Bob Odenkirk explains how playing Jimmy McGill on Better Call Saul was harder than his newest AMC role. In 2022, Odenkirk and company wrapped up their time in Albuquerque with the dramatic final season of Breaking Bad’s Saul Goodman-centered spinoff show. Now Odenkirk is coming back to AMC in Lucky Hank, playing a cranky and out-of-touch English professor in the midst of a midlife crisis.

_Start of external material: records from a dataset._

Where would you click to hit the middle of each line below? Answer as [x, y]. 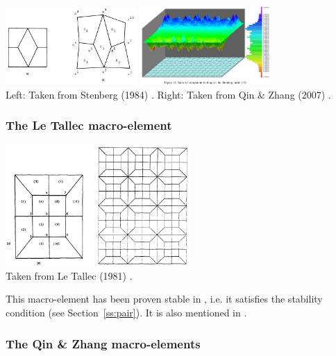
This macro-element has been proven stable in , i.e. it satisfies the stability [164, 299]
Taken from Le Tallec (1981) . [69, 275]
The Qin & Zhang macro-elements [103, 343]
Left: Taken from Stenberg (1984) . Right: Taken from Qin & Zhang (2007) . [168, 94]
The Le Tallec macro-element [89, 125]
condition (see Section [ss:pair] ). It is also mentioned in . [126, 313]
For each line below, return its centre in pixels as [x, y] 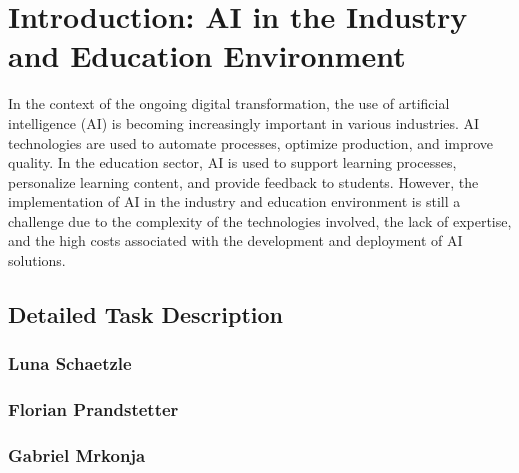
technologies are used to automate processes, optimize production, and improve [251, 142]
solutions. [37, 260]
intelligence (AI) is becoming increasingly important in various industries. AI [244, 122]
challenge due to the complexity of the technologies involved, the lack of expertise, [260, 220]
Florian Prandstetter [93, 409]
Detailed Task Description [145, 314]
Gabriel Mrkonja [77, 455]
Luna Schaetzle [70, 363]
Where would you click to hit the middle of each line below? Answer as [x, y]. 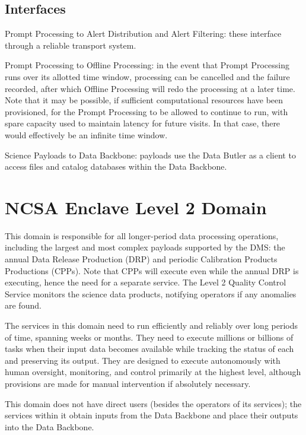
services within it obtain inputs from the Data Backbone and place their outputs [152, 415]
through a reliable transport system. [71, 45]
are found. [23, 305]
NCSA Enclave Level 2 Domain [136, 207]
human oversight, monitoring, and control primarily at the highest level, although [153, 372]
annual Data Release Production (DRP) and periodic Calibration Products [141, 259]
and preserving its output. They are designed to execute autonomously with [143, 360]
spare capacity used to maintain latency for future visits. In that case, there [143, 123]
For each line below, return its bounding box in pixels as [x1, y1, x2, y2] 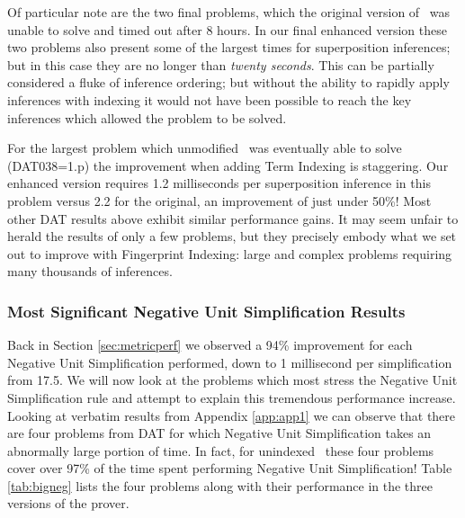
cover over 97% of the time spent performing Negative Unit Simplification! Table [7, 459, 452, 478]
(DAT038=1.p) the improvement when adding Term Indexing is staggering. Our [7, 156, 449, 174]
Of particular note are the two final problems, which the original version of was [7, 3, 451, 21]
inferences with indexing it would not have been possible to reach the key [7, 90, 412, 109]
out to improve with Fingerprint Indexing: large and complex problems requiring [7, 244, 452, 263]
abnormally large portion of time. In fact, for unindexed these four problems [7, 441, 434, 460]
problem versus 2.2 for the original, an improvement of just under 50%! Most [7, 191, 432, 210]
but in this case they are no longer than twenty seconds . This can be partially [7, 55, 434, 74]
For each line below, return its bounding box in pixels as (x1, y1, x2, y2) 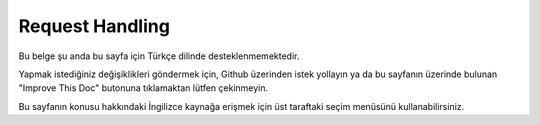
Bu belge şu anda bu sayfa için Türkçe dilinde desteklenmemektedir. (18, 50, 300, 62)
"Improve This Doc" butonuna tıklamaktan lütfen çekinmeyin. (18, 82, 269, 94)
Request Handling (18, 15, 170, 37)
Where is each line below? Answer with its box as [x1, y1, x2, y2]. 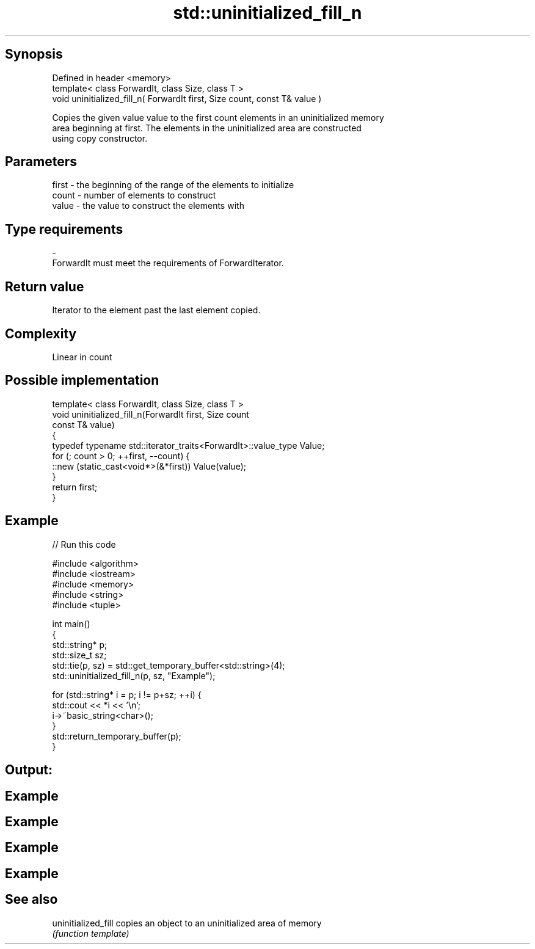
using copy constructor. [52, 133, 148, 144]
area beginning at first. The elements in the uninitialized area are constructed [52, 122, 362, 133]
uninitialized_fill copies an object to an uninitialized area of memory [52, 917, 322, 928]
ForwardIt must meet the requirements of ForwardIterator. [52, 258, 284, 269]
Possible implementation [5, 373, 159, 388]
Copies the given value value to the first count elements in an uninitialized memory [52, 112, 384, 123]
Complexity [5, 325, 77, 341]
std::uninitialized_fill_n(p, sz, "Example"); [52, 670, 216, 681]
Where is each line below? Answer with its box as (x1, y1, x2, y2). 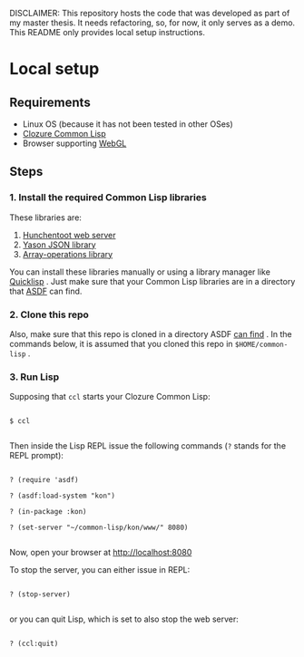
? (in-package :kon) (9, 507, 88, 517)
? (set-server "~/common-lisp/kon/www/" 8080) (9, 523, 189, 533)
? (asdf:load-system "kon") (9, 491, 116, 501)
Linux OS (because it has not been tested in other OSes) (22, 119, 233, 130)
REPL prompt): (9, 450, 64, 461)
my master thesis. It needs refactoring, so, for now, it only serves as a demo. (9, 17, 296, 28)
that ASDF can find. (9, 285, 83, 296)
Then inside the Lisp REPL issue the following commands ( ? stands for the (9, 440, 287, 451)
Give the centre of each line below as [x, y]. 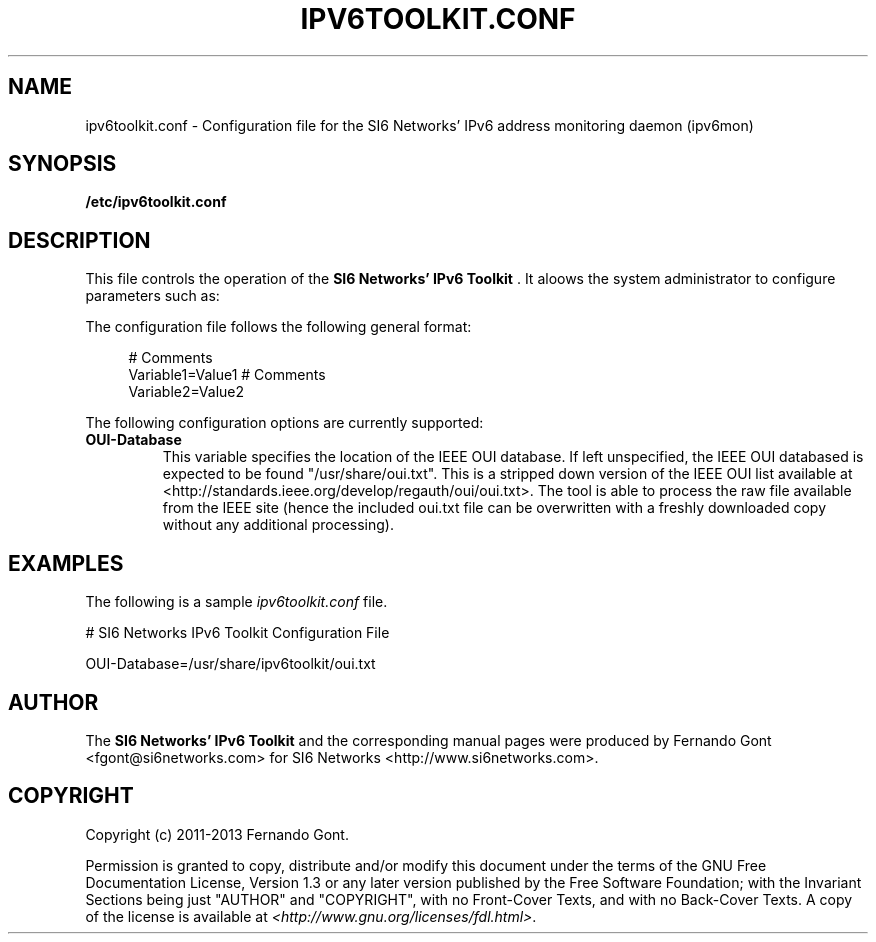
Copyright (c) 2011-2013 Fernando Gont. [217, 834]
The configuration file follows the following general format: [278, 327]
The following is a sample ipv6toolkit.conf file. [236, 602]
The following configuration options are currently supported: [284, 423]
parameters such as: [152, 296]
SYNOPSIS [62, 164]
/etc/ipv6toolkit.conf [156, 202]
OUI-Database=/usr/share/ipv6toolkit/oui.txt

Jimmy McGill/Saul Goodman was obviously a huge role for Odenkirk, given what it did for his career as a dramatic actor, but it was also an especially challenging role as the star explained in a recent talk with EW. Indeed, Odenkirk thinks his new role on Lucky Hank was easier on him than playing Goodman, a character he describes as being driven by negativity, and characterizes as being emotionally childish. Check out what Odenkirk had to say in the space below:


Honestly, Saul beat the s— out of me. The first year was so f—ing hard, man. I was like a basket case. I mean, the sheer number of lines I had. Being inside another person, and in Jimmy’s case, so much of what drove him was negative things. He felt he wasn’t given his due and he was resentful, so that resentment towards Chuck and everybody really was a big driver of him, and just living and wallowing in those negative emotions… In this case, [Lucky Hank’s William Devereaux] has processed more of that stuff, but his bigger issues are: He just hasn’t noticed that the world has changed around him. He’s got to recognize it and he’s got to change, too.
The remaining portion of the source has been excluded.